Required work: Write out every entry below exactly as it appears. Pictures do not belong in the copy.
++++++++++
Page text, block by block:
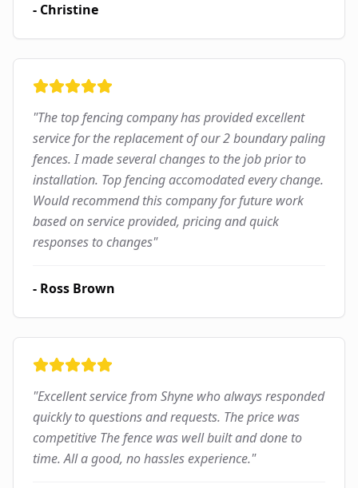
- Christine
"The top fencing company has provided excellent
service for the replacement of our 2 boundary paling
fences. I made several changes to the job prior to
installation. Top fencing accomodated every change.
Would recommend this company for future work
based on service provided, pricing and quick
responses to changes"
- Ross Brown
"Excellent service from Shyne who always responded
quickly to questions and requests. The price was
competitive The fence was well built and done to
time. All a good, no hassles experience."
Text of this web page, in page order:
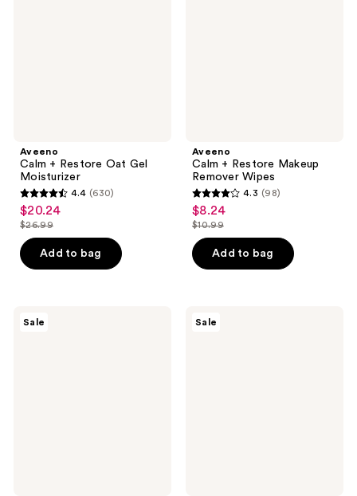
Aveeno
Calm + Restore Oat Gel
Moisturizer
4.4
out
of
5
630
4.4 (630)
sale
price
$20.24
$20.24
list
price
$26.99
$26.99
Add to bag
Aveeno
Calm + Restore Makeup
Remover Wipes
4.3
out
of
5
98
4.3 (98)
sale
price
$8.24
$8.24
list
price
$10.99
$10.99
Add to bag
Sale Sale
++++++++++
Response for this exercise:
Page text, block by block:
- Christine
"The top fencing company has provided excellent
service for the replacement of our 2 boundary paling
fences. I made several changes to the job prior to
installation. Top fencing accomodated every change.
Would recommend this company for future work
based on service provided, pricing and quick
responses to changes"
- Ross Brown
"Excellent service from Shyne who always responded
quickly to questions and requests. The price was
competitive The fence was well built and done to
time. All a good, no hassles experience."
Text of this web page, in page order:
Aveeno
Calm + Restore Oat Gel
Moisturizer
4.4
out
of
5
630
4.4 (630)
sale
price
$20.24
$20.24
list
price
$26.99
$26.99
Add to bag
Aveeno
Calm + Restore Makeup
Remover Wipes
4.3
out
of
5
98
4.3 (98)
sale
price
$8.24
$8.24
list
price
$10.99
$10.99
Add to bag
Sale Sale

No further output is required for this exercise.